EXERCISE = Copy all records exactly, excluding images.

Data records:
◆ ◆ ◆ ◆ ◆
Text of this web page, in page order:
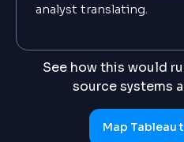
analyst translating.
See how this would
source systems
Map Tableau
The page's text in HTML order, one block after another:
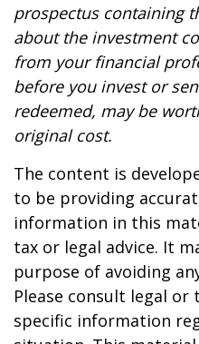
prospectus containing
about the investment
from your financial
before you invest or
redeemed, may be
original cost.
The content is
to be providing
information in this
tax or legal advice. It
purpose of avoiding
Please consult legal
specific information
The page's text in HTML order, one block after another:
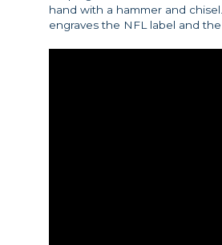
◆ ◆ ◆ ◆ ◆
OUTPUT BELOW =
Text of this web page, in page order:
analyst translating.
See how this would
source systems
Map Tableau
The page's text in HTML order, one block after another:
prospectus containing
about the investment
from your financial
before you invest or
redeemed, may be
original cost.
The content is
to be providing
information in this
tax or legal advice. It
purpose of avoiding
Please consult legal
specific information
The page's text in HTML order, one block after another:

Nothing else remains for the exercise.